For two hours before the BlackBerry email outage two weeks ago, the Zenprise BlackBerry service monitoring system in place at the County of Alameda (Cal.) data center in the 1.5 million-populaton county seat of Oakland "gave us some indications connectivity was intermittent," senior server engineer Paul Hinsberg told me just a few minutes ago.
During the two-hour interval from first report to system-wide shutdown the testing was performed at least once every half an hour by means of a command sent out from Alameda's BlackBerry Enterprise Server software to the BlackBerry network.

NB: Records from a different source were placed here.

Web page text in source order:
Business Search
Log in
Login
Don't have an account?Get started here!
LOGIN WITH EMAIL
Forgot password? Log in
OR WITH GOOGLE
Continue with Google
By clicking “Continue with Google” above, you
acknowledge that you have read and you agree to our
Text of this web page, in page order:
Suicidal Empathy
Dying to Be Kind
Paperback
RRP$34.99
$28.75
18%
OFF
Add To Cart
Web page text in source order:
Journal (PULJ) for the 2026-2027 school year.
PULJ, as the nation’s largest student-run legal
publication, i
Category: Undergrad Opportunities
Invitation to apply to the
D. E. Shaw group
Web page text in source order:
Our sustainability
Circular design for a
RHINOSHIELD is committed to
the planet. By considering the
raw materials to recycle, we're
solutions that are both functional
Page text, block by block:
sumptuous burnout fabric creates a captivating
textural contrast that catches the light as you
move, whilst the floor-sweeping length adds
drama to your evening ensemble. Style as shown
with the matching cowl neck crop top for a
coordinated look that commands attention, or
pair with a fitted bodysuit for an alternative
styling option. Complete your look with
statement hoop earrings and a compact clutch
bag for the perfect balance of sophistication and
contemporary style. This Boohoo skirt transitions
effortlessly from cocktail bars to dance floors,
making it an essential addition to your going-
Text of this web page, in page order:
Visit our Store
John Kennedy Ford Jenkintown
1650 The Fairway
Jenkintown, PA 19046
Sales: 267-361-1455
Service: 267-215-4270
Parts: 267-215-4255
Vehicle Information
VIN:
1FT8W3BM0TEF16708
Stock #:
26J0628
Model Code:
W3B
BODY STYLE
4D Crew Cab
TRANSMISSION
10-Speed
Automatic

"It (BES) runs a command to check and see if it (BES) can communicate with (BlackBerry-maker Research In Motion)'s resources," Hinsberg adds.Hinsberg told me that throughout the two-hour period between first bug reports and crash, the "confidence levels" Zenprise scored for the likelihood of successful connections fluctuated between " ' yes, you can connect,'" and " "no, you can't '.
The engineer adds that as the afternoon progressed, the (scored) confidence levels of successful BlackBerry network connections as scored by Zenprise gradually descended from Very High-This Is Fixed to " 'I am completely sure I cannot connect. '
"Despite these frunstrations, Hinsberg tells me he is willing to cut BlackBerry engineers more than a bit of slack."I would think they (BlackBerry) may have realized (there was a problem), and they started to get calls, but they were committed to solving the problems as rapidly as possible," Hinsberg says.
And as to the software upgrade that was at the heart of the outage?"They probably didn't test the software (thorough enough) and probably (pursued the upgrade) too fast," Hinsberg hypothesizes. "When you (upgrade too fast), you wind up cutting corners, and saying "this looks OK."